Hello Guys,
In this tutorial We are going to learn How To integrate crawler developed in scrapy with django.
- Crawler (backend) : scrapy
- Frontend : django
- database : MySQl
We are going to make an app which takes keyword from user and extract the quotes related to that keyword from this site.
First We are going to make a crawer in scrapy. That will extract data and store it in database. The database used is MySQL. If you don't have idea about scrapy crawler please visit here https://docs.scrapy.org/en/latest/intro/tutorial.html
Now We will make a django project using command.

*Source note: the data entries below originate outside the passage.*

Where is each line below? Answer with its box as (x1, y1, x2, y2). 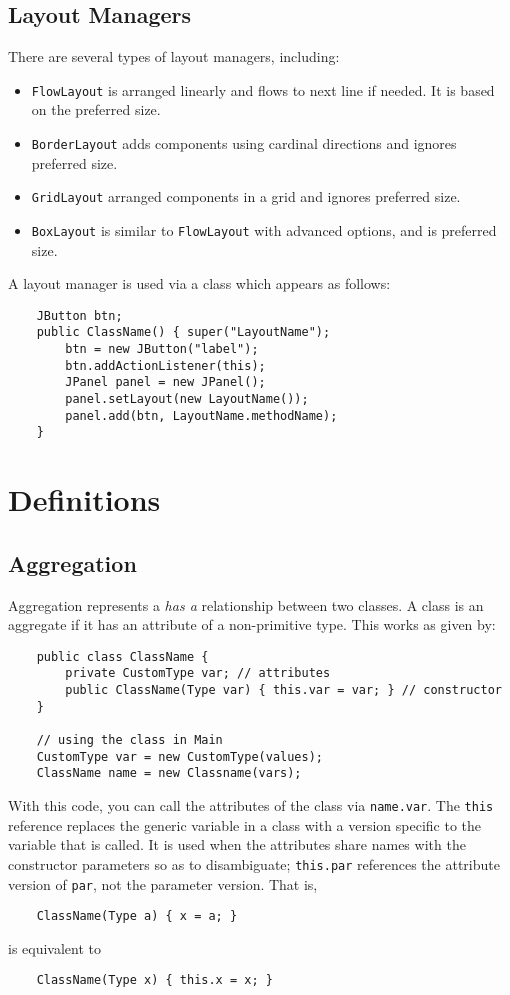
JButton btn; (36, 308, 123, 323)
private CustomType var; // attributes (65, 666, 331, 681)
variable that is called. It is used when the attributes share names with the (8, 834, 466, 855)
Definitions (8, 479, 161, 520)
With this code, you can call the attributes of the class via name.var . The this (8, 795, 494, 816)
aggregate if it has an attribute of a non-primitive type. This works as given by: (8, 614, 496, 635)
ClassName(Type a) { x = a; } (36, 909, 238, 924)
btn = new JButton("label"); (65, 342, 259, 357)

djangoadmin startproject quotes_scrape
Then we will create an app named 'request_handler'
cd quotes_scrape
python manage.py startapp request_handler
add name of the app 'request_handler' in list 'INSTALLED_APPS' in settings.py.
INSTALLED_APPS = [
'django.contrib.admin',
'django.contrib.auth',
'django.contrib.contenttypes',
'django.contrib.sessions',
'django.contrib.messages',
'django.contrib.staticfiles',
'request_handler'
]go to views.py file in directory named 'request_handler'. Create one view for inserting keyword. For that we will create an html file (template) and render the same
def home(request):
return render(request, "index.html")
Now we will create second view for handling the request and getting data and send json response. We pass keyword from django to scrapy. We set job_id , use the same job_id in scrapy for identify request and use the same job_id in django for getting data from database.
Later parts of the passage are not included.